Direct traffic champions have more flexibility. If your audience comes directly through bookmarks, newsletters, or brand recognition, blocking AI crawlers becomes a lower-risk proposition.

Social-dependent publishers face different pressures entirely. Social platforms are already reducing referral traffic, and AI crawlers aren't your primary concern.

Factor 3: Revenue Model Architecture

Your monetization strategy dictates how traffic changes translate to revenue impact when you block AI bots.

Ad-supported publishers feel traffic changes most acutely. Every visitor that satisfies their query through an AI summary instead of clicking through represents lost impressions. Your entire revenue model hinges on eyeballs reaching your pages. Publishers exploring ways to diversify their income streams should review proven monetization strategies for publishers and content creators.

Akamai reports that AI search engines send 96% less referral traffic to news sites than traditional Google search. For ad-dependent publishers, this traffic erosion directly hits the bottom line.

Subscription models offer more resilience. Subscribers who value your content won't cancel because they saw a summary in ChatGPT. AI citations can serve as discovery tools that drive new subscription interest.

Hybrid models require hybrid thinking. Calculate the specific exposure in each revenue stream.

Factor 4: Competitive Position and Market Dynamics

Your market position influences both the risks and rewards of your blocking decision.

Dominant players in a niche often benefit from blocking. If you're the authoritative source on a topic, AI systems have already learned from your content. Future scraping offers diminishing returns while ongoing access lets competitors train models that might reduce your authority advantage.

Emerging publishers face a different calculation. Being cited in AI responses can accelerate brand awareness. The exposure value may outweigh the training risk during your growth phase.

Highly competitive markets amplify the stakes. If your competitors are blocking and you're not, you're essentially subsidizing AI training on behalf of your entire industry. Before making any blocking decisions, publishers should also understand the legal landscape around blocking AI scrapers in 2025.

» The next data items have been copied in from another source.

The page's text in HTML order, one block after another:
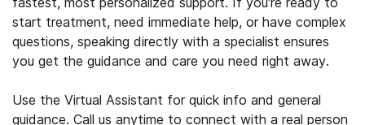
start treatment, need immediate help, or have complex
questions, speaking directly with a specialist ensures
you get the guidance and care you need right away.
Use the Virtual Assistant for quick info and general
guidance. Call us anytime to connect with a real person

Visit the AI Blocking resource center.

How to Block AI Crawlers: Technical Implementation

Once you've decided to block AI, implementation is relatively straightforward. The robots.txt file is your primary tool, though it comes with important limitations. For step-by-step instructions, our technical implementation guide for blocking AI scrapers walks through the entire process.

The robots.txt Approach to Block AI Bots

Create or edit a robots.txt file in your site's root directory. Add entries for each crawler you want to block. The essential crawlers to consider blocking include:

GPTBot: OpenAI's primary training crawler
ChatGPT-User: OpenAI's real-time assistant crawler
ClaudeBot: Anthropic's training crawler
CCBot: Common Crawl's training data collector
Google-Extended: Google's AI training crawler (separate from search)
Meta-ExternalAgent: Meta's AI training crawler
Applebot-Extended: Apple's AI training crawler
anthropic-ai: Anthropic's general web crawler

Here's the critical caveat. Robots.txt is a voluntary standard. Well-behaved crawlers respect it. Bad actors ignore it. Some AI companies have been caught continuing to scrape sites that explicitly block them. For a complete walkthrough of the syntax and directives, see our guide to blocking AI bots with robots.txt.

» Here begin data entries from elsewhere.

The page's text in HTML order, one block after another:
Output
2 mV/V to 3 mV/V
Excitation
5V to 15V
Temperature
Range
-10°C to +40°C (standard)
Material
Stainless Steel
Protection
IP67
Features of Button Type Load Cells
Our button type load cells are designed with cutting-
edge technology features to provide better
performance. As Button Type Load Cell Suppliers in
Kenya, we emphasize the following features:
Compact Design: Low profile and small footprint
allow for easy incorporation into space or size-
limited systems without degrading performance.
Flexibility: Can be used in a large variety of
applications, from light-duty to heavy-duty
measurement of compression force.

Beyond robots.txt: Additional Protections to Block AI Scrapers

Cloudflare and other CDN providers now offer AI crawler blocking at the network level. Over a million websites have enabled Cloudflare's AI scraper blocking feature. This approach catches crawlers that ignore robots.txt directives. Publishers using Cloudflare can follow our setup and configuration guide for blocking AI crawlers.

User-agent detection through your server configuration provides another layer. You can configure Apache or Nginx to return 403 errors to known AI crawler user agents. Use robots.txt as your stated policy and CDN-level blocking as enforcement.

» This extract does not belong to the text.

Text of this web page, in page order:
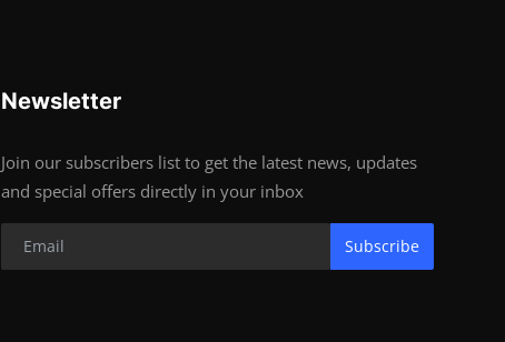
Newsletter
Join our subscribers list to get the latest news, updates
and special offers directly in your inbox
Subscribe

As of July 2025, Cloudflare automatically blocks AI crawlers for new domains added to their service. If you've been using Cloudflare longer, you'll need to manually enable this protection.

The Traffic Trade-offs: What the Data Shows

Let's talk numbers. The AI traffic landscape is evolving rapidly, and the data tells an interesting story for publishers deciding whether to block AI.

AI referral traffic is growing but remains small. According to SE Ranking research, AI platforms account for just 0.15% of global internet traffic, compared to 48.5% from organic search. But AI traffic has grown more than seven times since 2024.

ChatGPT dominates AI referrals with nearly 78% of all AI-driven traffic. Perplexity holds about 15%, with Google Gemini trailing at 6.4%. Users referred by AI platforms tend to stay longer, with sessions averaging 9-10 minutes.

Here's the uncomfortable truth. Blocking crawlers might not affect your AI referral traffic. Digiday reports that publishers blocking AI crawlers still receive referral traffic from those same platforms. The New York Times received 240,600 visits from ChatGPT in January 2025 despite blocking crawlers from ChatGPT and Perplexity in its robots.txt protocol.

The crawl-to-referral ratio tells an even starker story. Cloudflare data shows OpenAI's crawl-to-referral ratio sits at 1,700:1 as of June 2025. Anthropic's ratio is even more dramatic at 73,000:1. These AI companies consume vast amounts of content while returning almost no traffic.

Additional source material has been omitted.